Enhancement/Decoding X509Certificates with unsupported X509SignatureAlgorithm

[StjepanovicSrdjan]

• Besides storing rawSignature in X509Certificate, a similar approach is used in tbsCertificate for storing rawPublicKey. This helps avoid decoding failures in certificates that use, for example, DSA keys.
• Added a new function in Asn1Structure to consume all remaining children. When parsing an unknown X509SignatureAlgorithm, since it’s unsupported, we don’t need to process its internal structure. For example, a DSA Asn1Sequence may have a child for parameters (or null), which would otherwise cause a trailing data exception.

[JesusMcCloud]

please amend the changelog. I'll review later

[JesusMcCloud]

but that just advances the index and discards everythin?!

[StjepanovicSrdjan]

When decoding an unsupported X509SignatureAlgorithm, we don’t need to consume the ASN.1 structure; instead, we just store it as a value. This causes the ASN.1 trailing exception to occur. ConsumeRemainingChildren() serves as a workaround for calling nextChild() repeatedly until the structure is fully parsed. Therefore, this function is called only for algorithms that we don’t know how to parse.

[JesusMcCloud]

I don't get it. we're not doing any decoding operation on the ASN.1 element in question, so we don't need to touch the element or its child nodes at all, so there shouldn't be any checks about training elements anyhow?

[JesusMcCloud]

I also don't feel this function should even be a thing. it is just ignoring content and thus misleading.
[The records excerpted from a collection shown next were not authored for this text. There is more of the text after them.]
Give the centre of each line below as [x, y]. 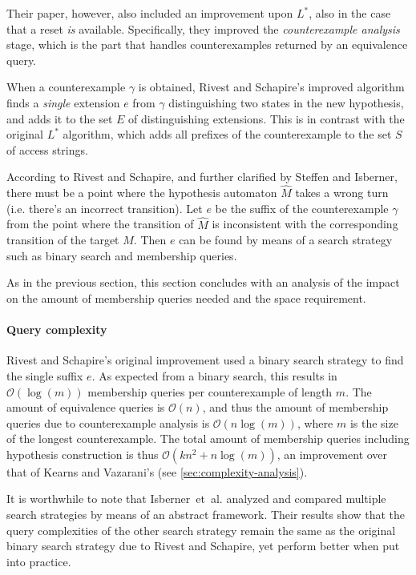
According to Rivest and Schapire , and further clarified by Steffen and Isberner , [202, 177]
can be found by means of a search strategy [286, 240]
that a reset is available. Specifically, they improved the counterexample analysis [203, 28]
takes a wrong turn [342, 193]
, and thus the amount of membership [295, 407]
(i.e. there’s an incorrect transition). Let [105, 208]
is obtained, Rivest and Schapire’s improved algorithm [271, 87]
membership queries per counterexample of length [210, 391]
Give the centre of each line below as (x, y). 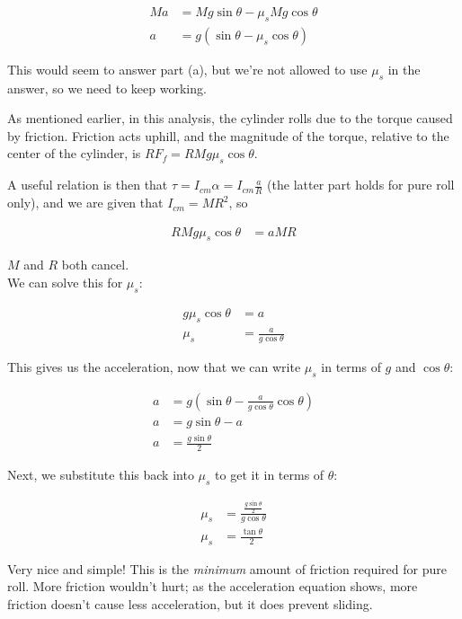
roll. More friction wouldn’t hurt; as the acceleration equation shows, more (213, 586)
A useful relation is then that (88, 185)
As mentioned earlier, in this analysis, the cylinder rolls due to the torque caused (230, 118)
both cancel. (95, 265)
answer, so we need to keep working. (107, 88)
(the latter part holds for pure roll (361, 185)
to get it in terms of (270, 475)
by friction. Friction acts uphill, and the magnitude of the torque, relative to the (228, 135)
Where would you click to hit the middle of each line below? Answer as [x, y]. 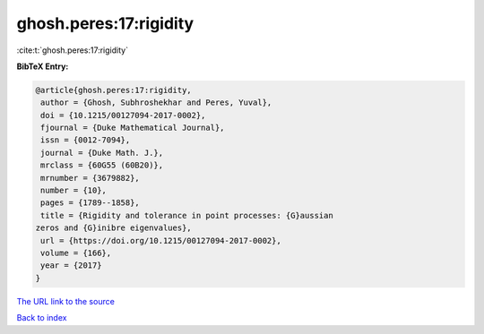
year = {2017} [71, 265]
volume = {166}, [76, 253]
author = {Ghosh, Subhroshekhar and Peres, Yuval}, [156, 103]
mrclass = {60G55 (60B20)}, [102, 165]
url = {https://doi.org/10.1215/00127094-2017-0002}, [161, 240]
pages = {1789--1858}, [91, 203]
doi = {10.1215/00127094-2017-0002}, [123, 115]
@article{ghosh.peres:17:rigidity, [113, 90]
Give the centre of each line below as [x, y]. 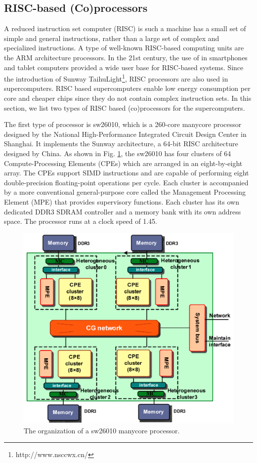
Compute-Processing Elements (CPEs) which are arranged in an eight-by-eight [123, 163]
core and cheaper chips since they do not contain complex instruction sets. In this [128, 98]
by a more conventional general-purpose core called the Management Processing [125, 192]
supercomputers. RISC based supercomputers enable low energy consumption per [127, 88]
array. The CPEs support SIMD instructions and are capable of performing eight [127, 173]
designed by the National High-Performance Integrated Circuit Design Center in [125, 134]
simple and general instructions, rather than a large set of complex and [112, 38]
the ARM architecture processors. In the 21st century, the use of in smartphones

If (at all) it should be discardRemainignChildren, but I'd need convincing of a use case for that

[StjepanovicSrdjan]

If you check the doDecode function in X509SignatureAlgorithm:

        override fun doDecode(src: Asn1Sequence): X509SignatureAlgorithm = runRethrowing {
            when (val oid = (src.nextChild() as Asn1Primitive).readOid()) {
                KnownOIDs.rsaPSS -> parsePssParams(src)
                else -> {
                    val alg = fromOid(oid)
                    if (alg is RSA) {
                        val tag = src.nextChild().tag
                        if (tag != Asn1Element.Tag.NULL)
                            throw Asn1TagMismatchException(Asn1Element.Tag.NULL, tag, "RSA Params not allowed.")
                    }
                    alg ?: Other(oid, src).also { src.consumeRemainingChildren() }
                }
            }
        }

This is where I use that function. For DSA alg, the same handling as for RSA is required—parsing the next child, which should have the NULL tag to indicate that there are no parameters. If I don't do that, or if I don't call consumeRemainingChildren(), there will be trailing children left, which will cause an error.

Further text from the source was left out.